§ **What you are asked to do**: After locating the line that holds "Where would you", copy that line and all that follow it word for word through the end of the data, with no pictures.

Items listed in a dataset
◆ ◆ ◆ ◆ ◆ ◆ ◆
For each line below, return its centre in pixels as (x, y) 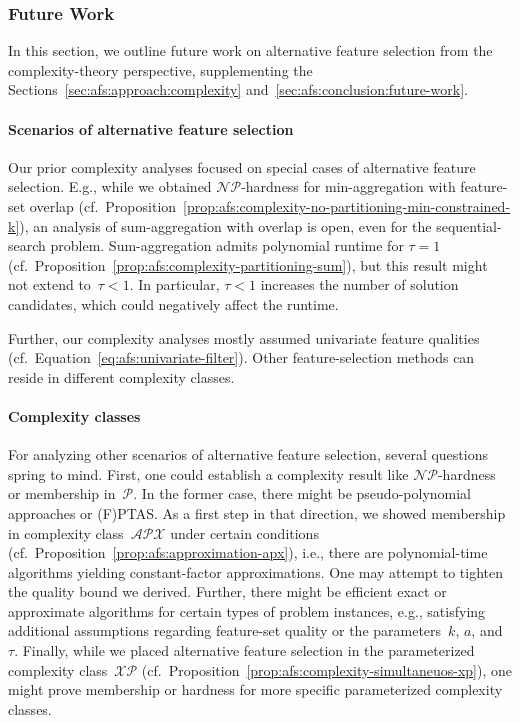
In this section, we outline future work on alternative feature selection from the (250, 50)
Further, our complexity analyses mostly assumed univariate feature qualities (244, 337)
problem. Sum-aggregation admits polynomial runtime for (227, 245)
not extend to (49, 284)
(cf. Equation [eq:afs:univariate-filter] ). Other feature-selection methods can (241, 357)
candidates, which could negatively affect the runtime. (173, 303)
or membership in (62, 493)
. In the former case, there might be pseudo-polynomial (302, 493)
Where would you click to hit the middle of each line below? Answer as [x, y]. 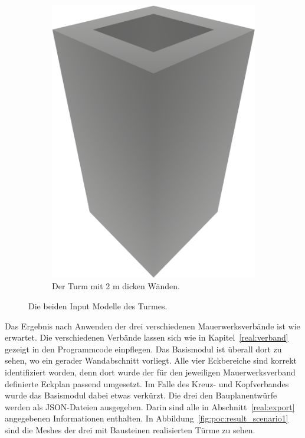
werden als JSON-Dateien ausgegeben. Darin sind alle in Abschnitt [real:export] [150, 406]
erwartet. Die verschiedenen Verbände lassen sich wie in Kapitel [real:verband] [147, 337]
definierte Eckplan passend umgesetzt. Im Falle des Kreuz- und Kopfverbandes [147, 383]
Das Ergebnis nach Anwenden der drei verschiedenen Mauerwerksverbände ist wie [152, 326]
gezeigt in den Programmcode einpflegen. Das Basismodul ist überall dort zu [143, 349]
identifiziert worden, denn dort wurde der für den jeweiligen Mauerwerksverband [150, 372]
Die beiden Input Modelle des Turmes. [98, 306]
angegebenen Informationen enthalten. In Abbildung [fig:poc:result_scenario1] [147, 418]
◆ ◆ ◆ ◆ ◆ ◆ ◆
§ **Solution for this problem**:
Where would you click to hit the middle of each line below? Answer as [x, y]. 
werden als JSON-Dateien ausgegeben. Darin sind alle in Abschnitt [real:export] [150, 406]
erwartet. Die verschiedenen Verbände lassen sich wie in Kapitel [real:verband] [147, 337]
definierte Eckplan passend umgesetzt. Im Falle des Kreuz- und Kopfverbandes [147, 383]
Das Ergebnis nach Anwenden der drei verschiedenen Mauerwerksverbände ist wie [152, 326]
gezeigt in den Programmcode einpflegen. Das Basismodul ist überall dort zu [143, 349]
identifiziert worden, denn dort wurde der für den jeweiligen Mauerwerksverband [150, 372]
Die beiden Input Modelle des Turmes. [98, 306]
angegebenen Informationen enthalten. In Abbildung [fig:poc:result_scenario1] [147, 418]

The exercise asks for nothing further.